Assume that \( f_0=0.4\). Figures 11 and 12 exhibit a comparison of state variable trajectories using the reliable controller designed in (74) and the proposed reliable SMC controller (51). It is observed from the plotted figures that the developed control law leads to avoid divergence of the states and maintain the dynamic stability of the system.

Fig. 12

State trajectories using reliable SMC controller (51)

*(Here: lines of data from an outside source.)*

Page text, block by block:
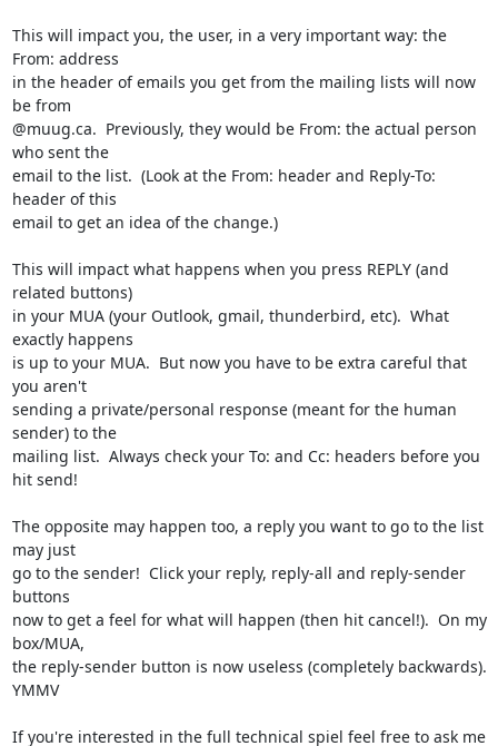
This will impact you, the user, in a very important way: the
From: address
in the header of emails you get from the mailing lists will now
be from
@muug.ca.  Previously, they would be From: the actual person
who sent the
email to the list.  (Look at the From: header and Reply-To:
header of this
email to get an idea of the change.)
This will impact what happens when you press REPLY (and
related buttons)
in your MUA (your Outlook, gmail, thunderbird, etc).  What
exactly happens
is up to your MUA.  But now you have to be extra careful that
you aren't
sending a private/personal response (meant for the human
sender) to the
mailing list.  Always check your To: and Cc: headers before you
hit send!
The opposite may happen too, a reply you want to go to the list
may just
go to the sender!  Click your reply, reply-all and reply-sender
buttons
now to get a feel for what will happen (then hit cancel!).  On my
box/MUA,
the reply-sender button is now useless (completely backwards).
YMMV
If you're interested in the full technical spiel feel free to ask me
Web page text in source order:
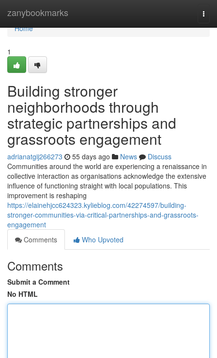
zanybookmarks
Home
Home
1
Building stronger
neighborhoods through
strategic partnerships and
grassroots engagement
adrianatgij266273 55 days ago News
Discuss
Communities around the world are experiencing a renaissance in
collective interaction as organisations acknowledge the extensive
influence of functioning straight with local populations. This
improvement is reshaping
https://elainehjcc624323.kylieblog.com/42274597/building-
stronger-communities-via-critical-partnerships-and-grassroots-
engagement
Comments
Who Upvoted
Comments
Submit a Comment
No HTML
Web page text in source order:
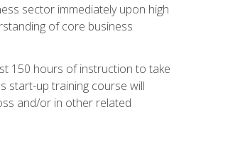
sector immediately upon high
of core business
150 hours of instruction to take
start-up training course will
and/or in other related
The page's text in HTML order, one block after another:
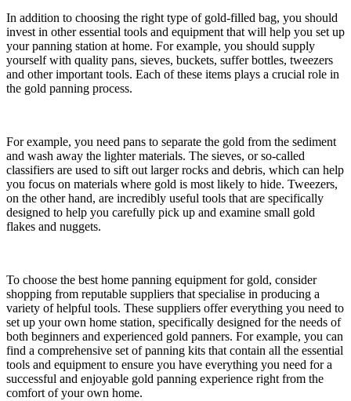
In addition to choosing the right type of gold-filled bag, you should
invest in other essential tools and equipment that will help you set up
your panning station at home. For example, you should supply
yourself with quality pans, sieves, buckets, suffer bottles, tweezers
and other important tools. Each of these items plays a crucial role in
the gold panning process.
For example, you need pans to separate the gold from the sediment
and wash away the lighter materials. The sieves, or so-called
classifiers are used to sift out larger rocks and debris, which can help
you focus on materials where gold is most likely to hide. Tweezers,
on the other hand, are incredibly useful tools that are specifically
designed to help you carefully pick up and examine small gold
flakes and nuggets.
To choose the best home panning equipment for gold, consider
shopping from reputable suppliers that specialise in producing a
variety of helpful tools. These suppliers offer everything you need to
set up your own home station, specifically designed for the needs of
both beginners and experienced gold panners. For example, you can
find a comprehensive set of panning kits that contain all the essential
tools and equipment to ensure you have everything you need for a
successful and enjoyable gold panning experience right from the
comfort of your own home.
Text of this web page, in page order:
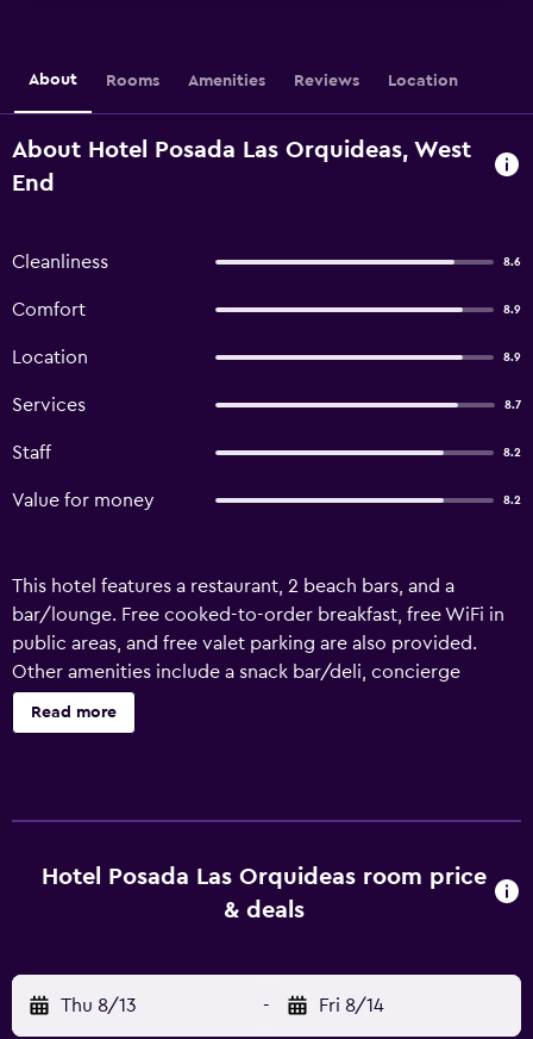
About Rooms Amenities Reviews Location
About Hotel Posada Las Orquideas, West
End
Cleanliness 8.6
Comfort 8.9
Location 8.9
Services 8.7
Staff 8.2
Value for money 8.2
This hotel features a restaurant, 2 beach bars, and a
bar/lounge. Free cooked-to-order breakfast, free WiFi in
public areas, and free valet parking are also provided.
Other amenities include a snack bar/deli, concierge
services, and dry cleaning. Hotel Posada Las Orquideas
offers 16 air-conditioned accommodations with hair
dryers can be requested. Rollaway/extra beds
(complimentary) are also available. The recreational
Read more
Hotel Posada Las Orquideas room price
& deals
Thu 8/13 - Fri 8/14
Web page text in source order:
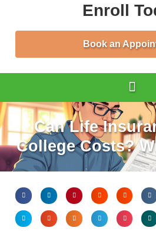
Enroll
Book an
Can Life
College Costs?
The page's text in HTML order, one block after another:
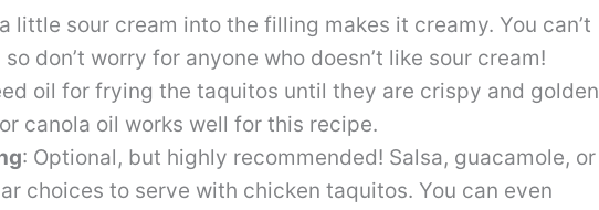
little sour cream into the filling makes it creamy. You can’t
don’t worry for anyone who doesn’t like sour cream!
oil for frying the taquitos until they are crispy and golden
canola oil works well for this recipe.
: Optional, but highly recommended! Salsa, guacamole, or
choices to serve with chicken taquitos. You can even
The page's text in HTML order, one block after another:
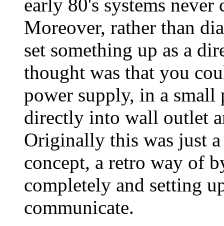
early 80's systems
Moreover, rather than
set something up as a
thought was that you
power supply, in a small
directly into wall outlet
Originally this was just
concept, a retro way of
completely and setting
communicate.
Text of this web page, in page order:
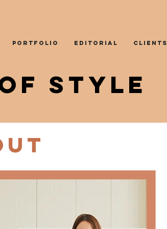
PORTFOLIO EDITORIAL CLIENTS
STYLE
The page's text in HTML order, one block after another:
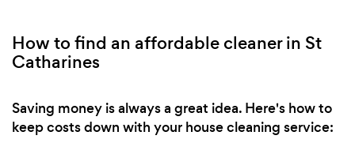
How to find an affordable cleaner in St
Catharines
Saving money is always a great idea. Here's how to
keep costs down with your house cleaning service:
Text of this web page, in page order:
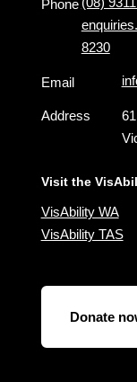
Phone
8230
Email
Address
Visit the
VisAbility WA
VisAbility TAS
Donate
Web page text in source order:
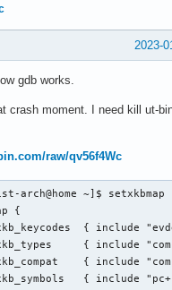
2023-
gdb works.
crash moment. I need kill ut-
raw/qv56f4Wc
arch@home ~]$
{
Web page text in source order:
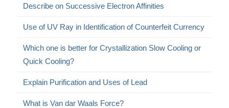
Describe on Successive Electron Affinities
Use of UV Ray in Identification of Counterfeit Currency
Which one is better for Crystallization Slow Cooling or
Quick Cooling?
Explain Purification and Uses of Lead
What is Van dar Waals Force?
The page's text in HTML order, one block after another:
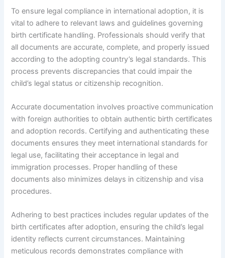
To ensure legal compliance in international adoption, it is
vital to adhere to relevant laws and guidelines governing
birth certificate handling. Professionals should verify that
all documents are accurate, complete, and properly issued
according to the adopting country’s legal standards. This
process prevents discrepancies that could impair the
child’s legal status or citizenship recognition.
Accurate documentation involves proactive communication
with foreign authorities to obtain authentic birth certificates
and adoption records. Certifying and authenticating these
documents ensures they meet international standards for
legal use, facilitating their acceptance in legal and
immigration processes. Proper handling of these
documents also minimizes delays in citizenship and visa
procedures.
Adhering to best practices includes regular updates of the
birth certificates after adoption, ensuring the child’s legal
identity reflects current circumstances. Maintaining
meticulous records demonstrates compliance with
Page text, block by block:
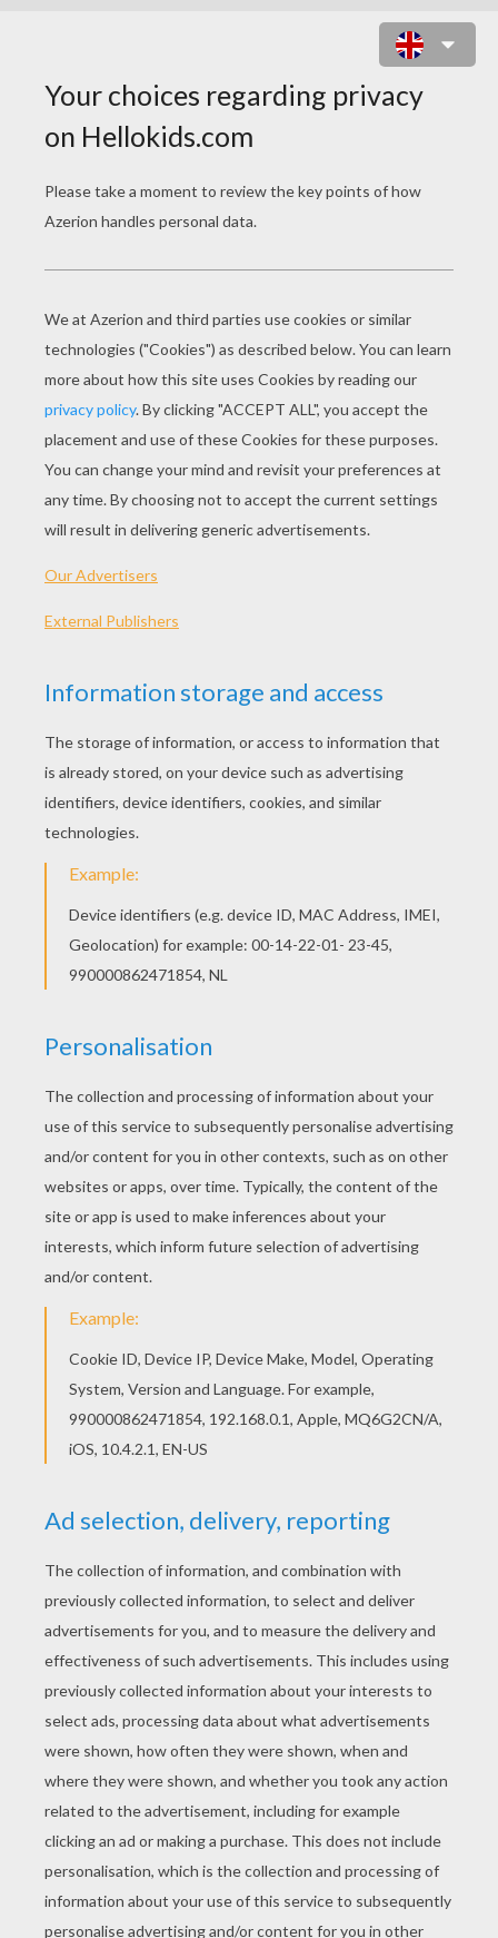
FOR KIDS
Teddy Bear for kids.
STEP 1
We're starting with the body of the teddy bear.
Draw an oval for the head and a drop shape for
STEP 2
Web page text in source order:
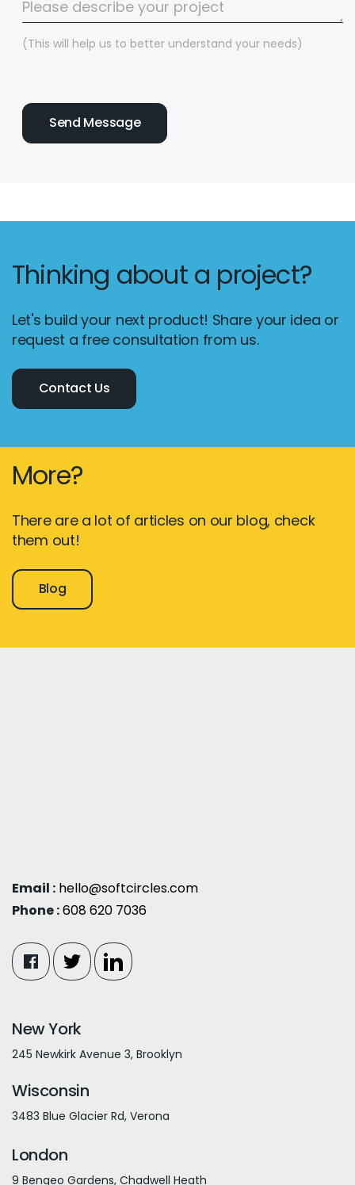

In conclusion, although the method in [43] proposes an effective reliable control design for linear singular systems with external disturbances, it may not be able to cope with a complex case with nonlinear disturbance and actuator saturation. Thus, the impact of the synthesized control law is evidently quite effective and it can stabilize the underlying system with satisfactory performance.

5 Conclusion

In this paper, we have studied the reliable sliding-mode control problem for a class of nonlinear singular systems described by T–S fuzzy model with external disturbance, actuator failures and saturation. The key features of the proposed approach lie in the design of integral-type sliding surface and the associated adaptive SMC law for the system under consideration. An admissibility criterion with \(H_\infty \) performance has been established to ensure the stability of the sliding-mode dynamics enforced on the sliding surface. In addition, the design method can be applied to a wide range of practical systems. Motivated by research developed in [28], the proposed approach will be extended to multi-agent systems in future. Furthermore, the high-order sliding-mode control for nonlinear singular systems will be a challenging issue for our future investigation. Finally, experimental results will be a challenge for solidly convincing the developed results.